<<<<
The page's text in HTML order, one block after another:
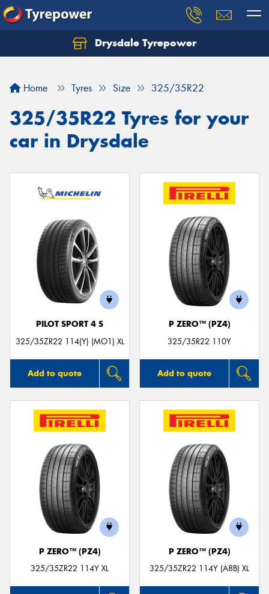
Drysdale Tyrepower
Home Tyres Size 325/35R22
325/35R22 Tyres for your
car in Drysdale
PILOT SPORT 4 S
325/35ZR22 114(Y) (MO1) XL
Add to quote
P ZERO™ (PZ4)
325/35R22 110Y
Add to quote
P ZERO™ (PZ4)
325/35ZR22 114Y XL
P ZERO™ (PZ4)
325/35ZR22 114Y (A8B) XL
Let us know what you need, and our team will
Your details
Send
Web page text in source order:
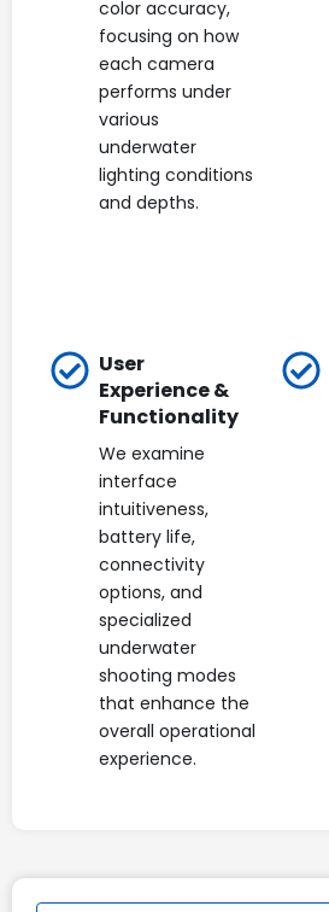
color accuracy,
focusing on how
each camera
performs under
various
underwater
lighting conditions
and depths.
User
Experience &
Functionality
We examine
interface
intuitiveness,
battery life,
connectivity
options, and
specialized
underwater
shooting modes
that enhance the
overall operational
experience.
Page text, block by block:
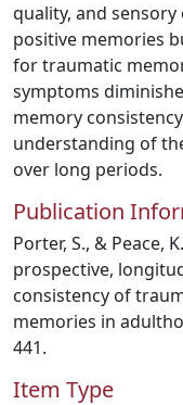
quality, and
positive memories
for traumatic
symptoms
memory
understanding of
over long periods.
Publication
Porter, S., & Peace,
prospective,
consistency of
memories in
441.
Item Type
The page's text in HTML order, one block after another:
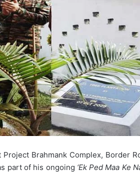
Brahmank Complex, Border
part of his ongoing ‘Ek Ped Maa Ke
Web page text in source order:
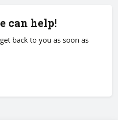
can help!
back to you as soon as
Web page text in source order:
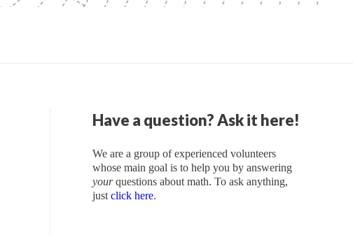
Have a question? Ask it here!
We are a group of experienced volunteers
whose main goal is to help you by answering
yourquestions about math. To ask anything,
just click here.
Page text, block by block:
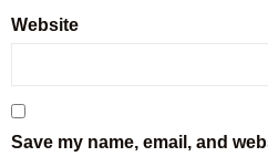
Website
Save my name, email, and
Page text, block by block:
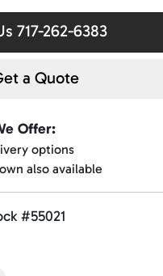
717-262-6383
a Quote
Offer:
options
also available
#55021
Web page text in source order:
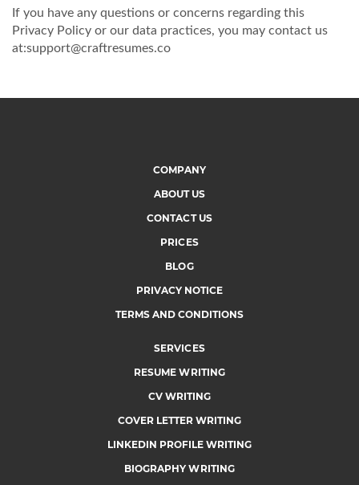
If you have any questions or concerns regarding this
Privacy Policy or our data practices, you may contact us
at:support@craftresumes.co
COMPANY
ABOUT US
CONTACT US
PRICES
BLOG
PRIVACY NOTICE
TERMS AND CONDITIONS
SERVICES
RESUME WRITING
CV WRITING
COVER LETTER WRITING
LINKEDIN PROFILE WRITING
BIOGRAPHY WRITING
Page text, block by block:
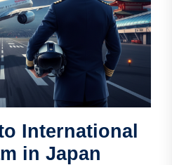
International
in Japan
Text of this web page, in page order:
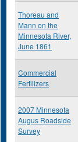
Thoreau and
Mann on the
Minnesota River,
June 1861
Commercial
Fertilizers
2007 Minnesota
Augus Roadside
Survey
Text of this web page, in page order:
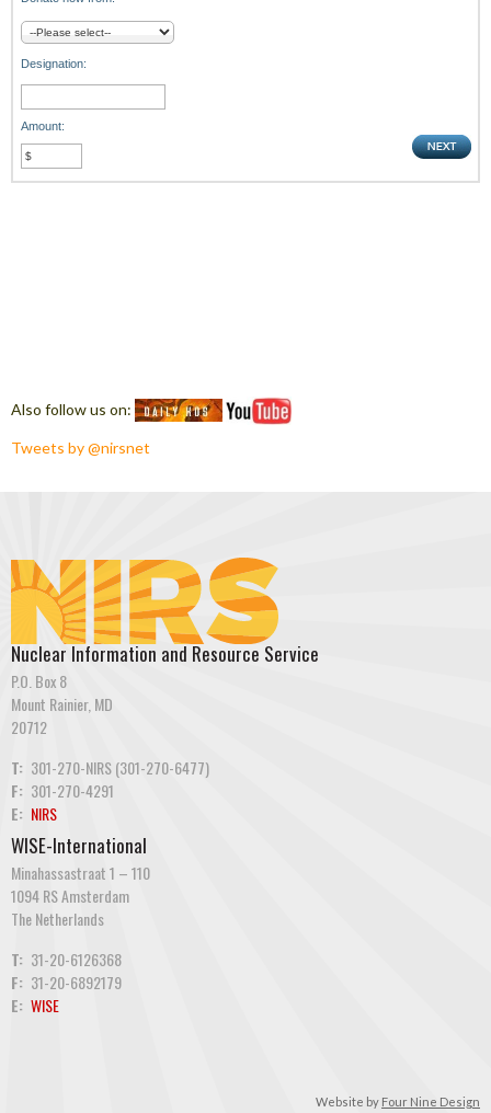
Designation:
Amount:
Also follow us on:
Tweets by @nirsnet
Nuclear Information and Resource Service
P.O. Box 8
Mount Rainier, MD
20712
T: 301-270-NIRS (301-270-6477)
F: 301-270-4291
E: NIRS
WISE-International
Minahassastraat 1 – 110
1094 RS Amsterdam
The Netherlands
T: 31-20-6126368
F: 31-20-6892179
E: WISE
Website by Four Nine Design
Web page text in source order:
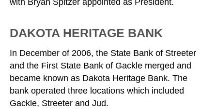
with Bryan Spitzer appointed as President.
DAKOTA HERITAGE BANK
In December of 2006, the State Bank of Streeter
and the First State Bank of Gackle merged and
became known as Dakota Heritage Bank. The
bank operated three locations which included
Gackle, Streeter and Jud.
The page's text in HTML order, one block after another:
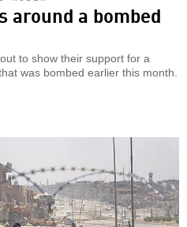
a bombed
to show their support for a
was bombed earlier this month.
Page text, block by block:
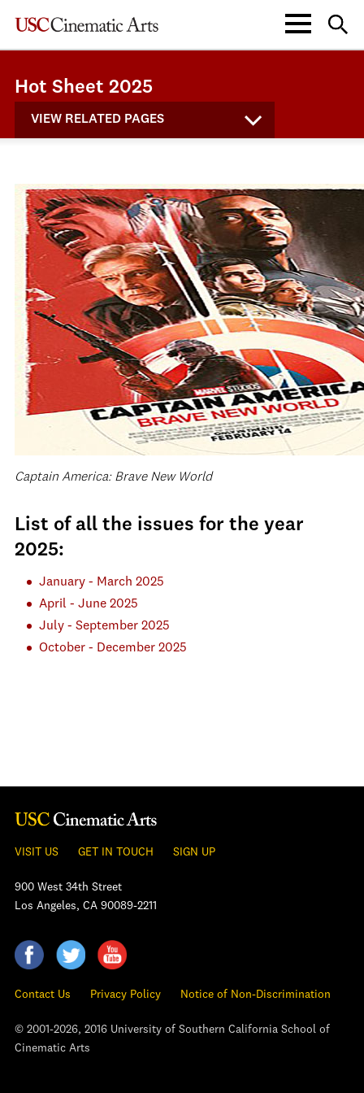
Hot Sheet 2025
VIEW RELATED PAGES
Captain America: Brave New World
List of all the issues for the year
2025:
January - March 2025
April - June 2025
July - September 2025
October - December 2025
VISIT US GET IN TOUCH SIGN UP
900 West 34th Street
Los Angeles, CA 90089-2211
Contact Us Privacy Policy Notice of Non-Discrimination
© 2001-2026, 2016 University of Southern California School of
Cinematic Arts
>>>>
Would you transcribe all of the entries above exactly, minus the images?

# WRITTEN SOLUTION
The page's text in HTML order, one block after another:
Drysdale Tyrepower
Home Tyres Size 325/35R22
325/35R22 Tyres for your
car in Drysdale
PILOT SPORT 4 S
325/35ZR22 114(Y) (MO1) XL
Add to quote
P ZERO™ (PZ4)
325/35R22 110Y
Add to quote
P ZERO™ (PZ4)
325/35ZR22 114Y XL
P ZERO™ (PZ4)
325/35ZR22 114Y (A8B) XL
Let us know what you need, and our team will
Your details
Send
Web page text in source order:
color accuracy,
focusing on how
each camera
performs under
various
underwater
lighting conditions
and depths.
User
Experience &
Functionality
We examine
interface
intuitiveness,
battery life,
connectivity
options, and
specialized
underwater
shooting modes
that enhance the
overall operational
experience.
Page text, block by block:
quality, and
positive memories
for traumatic
symptoms
memory
understanding of
over long periods.
Publication
Porter, S., & Peace,
prospective,
consistency of
memories in
441.
Item Type
The page's text in HTML order, one block after another:
Brahmank Complex, Border
part of his ongoing ‘Ek Ped Maa Ke
Web page text in source order:
can help!
back to you as soon as
Web page text in source order:
Have a question? Ask it here!
We are a group of experienced volunteers
whose main goal is to help you by answering
yourquestions about math. To ask anything,
just click here.
Page text, block by block:
Website
Save my name, email, and
Page text, block by block:
717-262-6383
a Quote
Offer:
options
also available
#55021
Web page text in source order:
If you have any questions or concerns regarding this
Privacy Policy or our data practices, you may contact us
at:support@craftresumes.co
COMPANY
ABOUT US
CONTACT US
PRICES
BLOG
PRIVACY NOTICE
TERMS AND CONDITIONS
SERVICES
RESUME WRITING
CV WRITING
COVER LETTER WRITING
LINKEDIN PROFILE WRITING
BIOGRAPHY WRITING
Page text, block by block:
International
in Japan
Text of this web page, in page order:
Thoreau and
Mann on the
Minnesota River,
June 1861
Commercial
Fertilizers
2007 Minnesota
Augus Roadside
Survey
Text of this web page, in page order:
Designation:
Amount:
Also follow us on:
Tweets by @nirsnet
Nuclear Information and Resource Service
P.O. Box 8
Mount Rainier, MD
20712
T: 301-270-NIRS (301-270-6477)
F: 301-270-4291
E: NIRS
WISE-International
Minahassastraat 1 – 110
1094 RS Amsterdam
The Netherlands
T: 31-20-6126368
F: 31-20-6892179
E: WISE
Website by Four Nine Design
Web page text in source order:
with Bryan Spitzer appointed as President.
DAKOTA HERITAGE BANK
In December of 2006, the State Bank of Streeter
and the First State Bank of Gackle merged and
became known as Dakota Heritage Bank. The
bank operated three locations which included
Gackle, Streeter and Jud.
The page's text in HTML order, one block after another:
a bombed
to show their support for a
was bombed earlier this month.
Page text, block by block:
Hot Sheet 2025
VIEW RELATED PAGES
Captain America: Brave New World
List of all the issues for the year
2025:
January - March 2025
April - June 2025
July - September 2025
October - December 2025
VISIT US GET IN TOUCH SIGN UP
900 West 34th Street
Los Angeles, CA 90089-2211
Contact Us Privacy Policy Notice of Non-Discrimination
© 2001-2026, 2016 University of Southern California School of
Cinematic Arts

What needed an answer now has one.